● **WHAT TO PRODUCE**
Below are some entries; state how many of their lines contain the word "registry", with nothing else in the reply.

%%

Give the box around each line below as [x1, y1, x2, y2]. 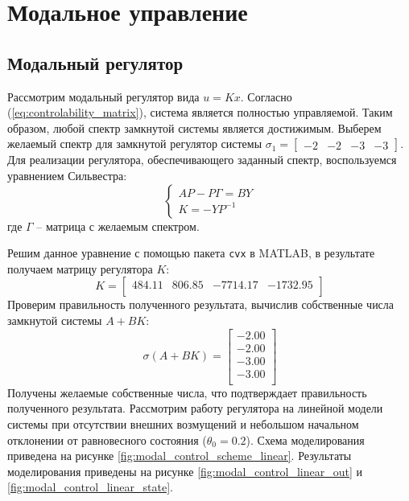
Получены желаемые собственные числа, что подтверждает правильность [7, 384, 367, 400]
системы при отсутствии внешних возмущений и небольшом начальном [7, 415, 359, 432]
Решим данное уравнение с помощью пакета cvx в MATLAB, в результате [7, 244, 375, 261]
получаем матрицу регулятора [7, 260, 153, 277]
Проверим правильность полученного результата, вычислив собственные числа [7, 296, 395, 313]
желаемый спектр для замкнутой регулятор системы [7, 135, 262, 152]
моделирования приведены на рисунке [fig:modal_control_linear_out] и [7, 462, 362, 479]
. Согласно [240, 88, 292, 105]
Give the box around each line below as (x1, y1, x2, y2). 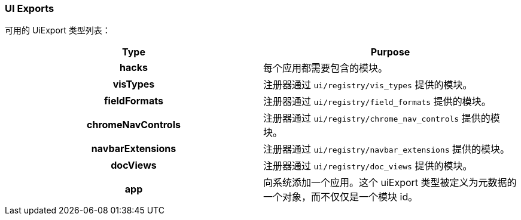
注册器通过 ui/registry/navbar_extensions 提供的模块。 (263, 143, 510, 156)
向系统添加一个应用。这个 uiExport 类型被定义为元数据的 (263, 176, 517, 189)
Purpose (370, 46, 410, 58)
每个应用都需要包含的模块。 (263, 62, 388, 75)
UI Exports (5, 2, 54, 14)
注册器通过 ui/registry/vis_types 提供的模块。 (263, 79, 473, 91)
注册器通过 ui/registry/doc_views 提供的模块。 (263, 160, 473, 172)
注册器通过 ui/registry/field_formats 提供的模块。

%%

● **TASK SOLUTION**
4